At the ripe young age of 17, I fell in love. With a dress.
While shopping for the prom, this pink sateen confection wooed me in the couture department at Saks Fifth Avenue in suburban Philadelphia. I can’t remember the designer, but in my mind’s eye — which may not be accurate due to my affinity for revisionist history — it was of a Christian Lacroix poof vintage
Everything about the dress said “Big ‘80s” sophistication: the above-the-knee length, the strapless, heart-shaped neckline, the shimmery fabric that unfolded in soft layers like petals on a plump rose. Plus, it was pink, my favorite color — and the only color I could imagine myself wearing to the prom.
“The Dress.” I had to have it. There was just one problem: My single mom couldn’t afford it the $350 price tag.
I was never much of a “girly girl,” but I always loved iterations of pink. It might be because someone once told me that it complimented my complexion. But I also think pink is a happy color. (Plus, it’s said to have a calming effect.)
[pullquote]“The Dress.” I had to have it. There was just one problem: My single mom couldn’t afford it the $350 price tag.[/pullquote]
Long before pink was adopted as the signature shade for breast cancer research, I colored my world pink. Some pinkalicious highlights of my childhood: ballerina slippers and tutus; candy-pink striped wallpaper in my bedroom; an endless supply of Pepto-Bismol-pink polo shirts; a delicious salmon cashmere cable sweater worn in an official middle school photo; a pink neon tee shirt featuring a giant U2 logo, which I was wearing when Bono pulled me up on stage at a concert in high school; a completely impractical pale pink linen coat I favored in college (it wrinkled as soon as you looked at it).
Pink still makes me jubilant today — I’m wearing it on my nails as I type this, in fact. (It’s Essie’s Pink Glove Service.) And if you ever want to win me over, just send me a bouquet of pink peonies and you’re in.
But back to “The Dress.” I had to have it. There was just one problem: My single mom couldn’t afford it the $350 price tag.
I obsessed over for this dress for an entire week, and then dragged my grandmother to the store to see it. Nanny Betty, as she was called, was a refined(ish) woman, who also favored pink — her apartment was decorated with items like pink shag rugs, a pink velvety chaise lounge and a fuchsia satin chair. Her expensive taste collided with an uncanny ability to stain everything she wore.

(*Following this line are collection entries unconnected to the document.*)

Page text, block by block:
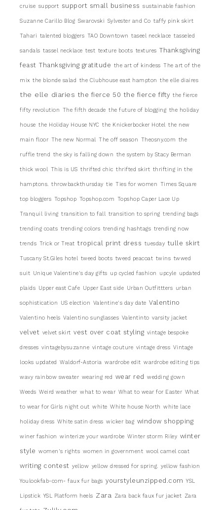
cruise support support small business sustainable fashion
Suzanne Carillo Blog Swarovski Sylvester and Co taffy pink skirt
Tahari talented bloggers TAO Downtown taseel necklace tasseled
sandals tassel necklace test texture boots textures Thanksgiving
feast Thanksgiving gratitude the art of kindess The art of the
mix the blonde salad the Clubhouse east hampton the elle diaires
the elle diaries the fierce 50 the fierce fifty the fierce
fifty revolution The fifth decade the future of blogging the holiday
house the Holiday House NYC the Knickerbocker Hotel the new
main floor The new Normal The off season Theosny.com the
ruffle trend the sky is falling down the system by Stacy Berman
thick wool This is US thrifted chic thrifted skirt thrifting in the
hamptons. throwbackthursday tie Ties for women Times Square
top bloggers Topshop Topshop.com Topshop Caper Lace Up
Tranquil living transition to fall transition to spring trending bags
trending coats trending colors trending hashtags trending now
trends Trick or Treat tropical print dress tuesday tulle skirt
Tuscany St.Giles hotel tweed boots tweed peacoat twins twwed
suit Unique Valentine's day gifts up cycled fashion upcyle updated
plaids Upper east Cafe Upper East side Urban Outfittters urban
sophistication US election Valentine's day date Valentino
Valentino heels Valentino sunglasses Valentinto varsity jacket
velvet velvet skirt vest over coat styling vintage bespoke
dresses vintagebysuzanne vintage couture vintage dress Vintage
looks updated Waldorf-Astoria wardrobe edit wardrobe editing tips
wavy rainbow sweater wearing red wear red wedding gown
Weeds Weird weather what to wear What to wear for Easter What
to wear for Girls night out white White house North white lace
holiday dress White satin dress wicker bag window shopping
winer fashion winterize your wardrobe Winter storm Riley winter
style women's rights women in government wool camel coat
writing contest yellow yellow dressed for spring. yellow fashion
Youlookfab-com- faux fur bags yourstyleunzipped.com YSL
Lipstick YSL Platform heels Zara Zara back faux fur jacket Zara

Nanny Betty favored labels — sparkly Judith Leiber pocketbooks, ethereal pink Lucie Ann nightgowns and buttery Ferragamo shoes. So I thought I might be able to convince her to bankroll my dream prom dress, especially once she saw me glowing in it.

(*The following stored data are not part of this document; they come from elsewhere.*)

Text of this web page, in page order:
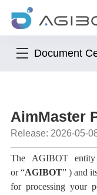
Document
AimMaster
Release: 2026-05-
The AGIBOT
or “AGIBOT” ) and
for processing your
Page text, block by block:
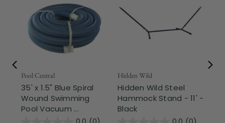
Pool Central
35' x 1.5" Blue Spiral
Wound Swimming
Pool Vacuum ...
Hidden Wild
Hidden Wild Steel
Hammock Stand - 11' -
Black
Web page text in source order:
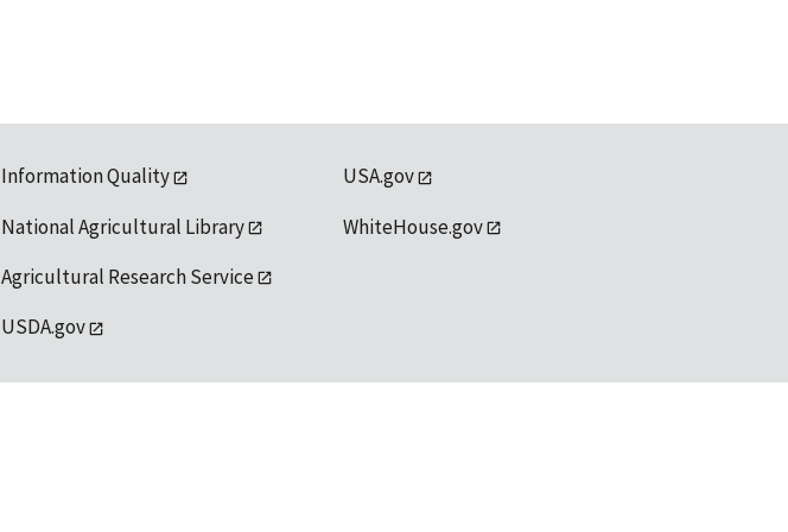
Information Quality
National Agricultural Library
Agricultural Research Service
USDA.gov
USA.gov
WhiteHouse.gov
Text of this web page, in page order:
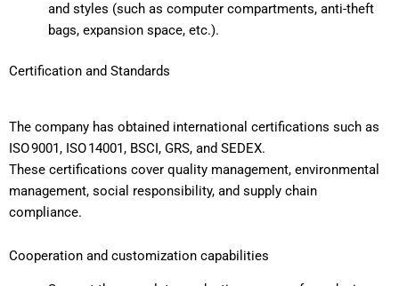
and styles (such as computer compartments, anti-theft
bags, expansion space, etc.).
Certification and Standards
The company has obtained international certifications such as
ISO 9001, ISO 14001, BSCI, GRS, and SEDEX.
These certifications cover quality management, environmental
management, social responsibility, and supply chain
compliance.
Cooperation and customization capabilities
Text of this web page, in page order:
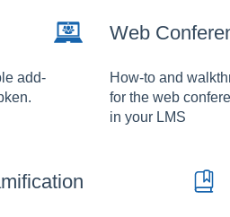
add-
Web
How-to and
for the web
in your LMS
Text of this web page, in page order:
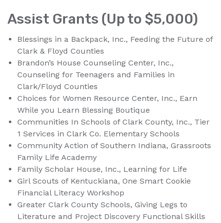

But even my grandmother, a woman who rarely said “no” to her “Laurala”, wouldn’t pay for it.
I begged. I pleaded. I cried.
In the seminal movie of my generation, Pretty in Pink, Andie cobbles together her dream dress by craftily combining a pink hand-me-down prom dress from her quirky boss and a thrift shop dress from her dad, which he bought because he couldn’t afford anything full-price. Even today, I think I would have looked fabulous in Andie’s sleeveless creation.

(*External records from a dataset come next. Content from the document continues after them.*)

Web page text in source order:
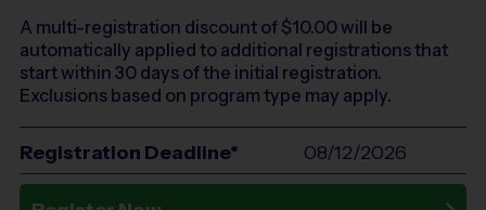
A multi-registration discount of $10.00will be
automatically applied to additional registrations that
start within 30 days of the initial registration.
Exclusions based on program type may apply.
Registration Deadline* 08/12/2026
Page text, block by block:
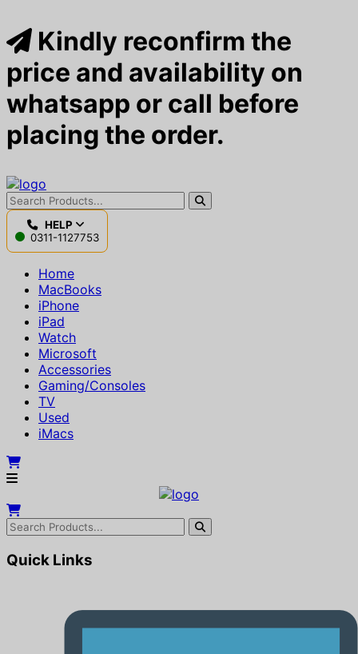
Kindly reconfirm the
price and availability on
whatsapp or call before
placing the order.
HELP
0311-1127753
Home
MacBooks
iPhone
iPad
Watch
Microsoft
Accessories
Gaming/Consoles
TV
Used
iMacs
Quick Links
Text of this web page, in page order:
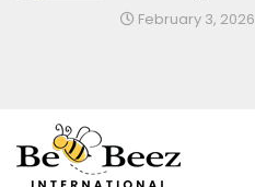
February 3, 2026
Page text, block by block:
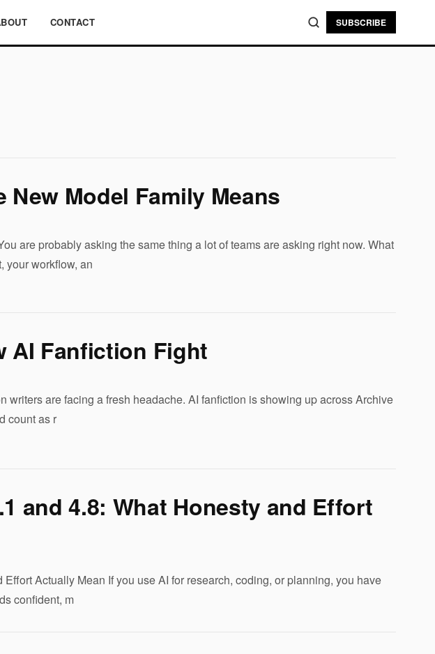
CONTACT SUBSCRIBE
New Model Family Means
are probably asking the same thing a lot of teams are asking right now. What
your workflow, an
AI Fanfiction Fight
writers are facing a fresh headache. AI fanfiction is showing up across Archive
count as r
and 4.8: What Honesty and Effort
Actually Mean If you use AI for research, coding, or planning, you have
confident, m

I, on the other hand, ended up with another pink dress — a lacey, poofy one that was purchased at a preppy bridesmaid store.
I don’t remember much from the actual prom night. After 12 years of living in the same suburban town and attending school with the same group of kids, I was ready to move on. With the summer between high school and college looming, my boyfriend I had already broken up. But we still went to the prom together. I know that we had a good enough time.
And yet, when I think about prom night — or look at the official prom photo — my first thought is how much I hate the imposter dress. It’s B-team. It’s heinous. It’s tacky.
Years later, I still think about “The Dress.”
Would it have survived the decades? It certainly wouldn’t fit me now. I’d like to believe it would be hanging in my parent’s cedar closet, wrapped in a dry cleaning bag. It would almost certainly smell like camphor and wood, but it would radiate the joy of youth.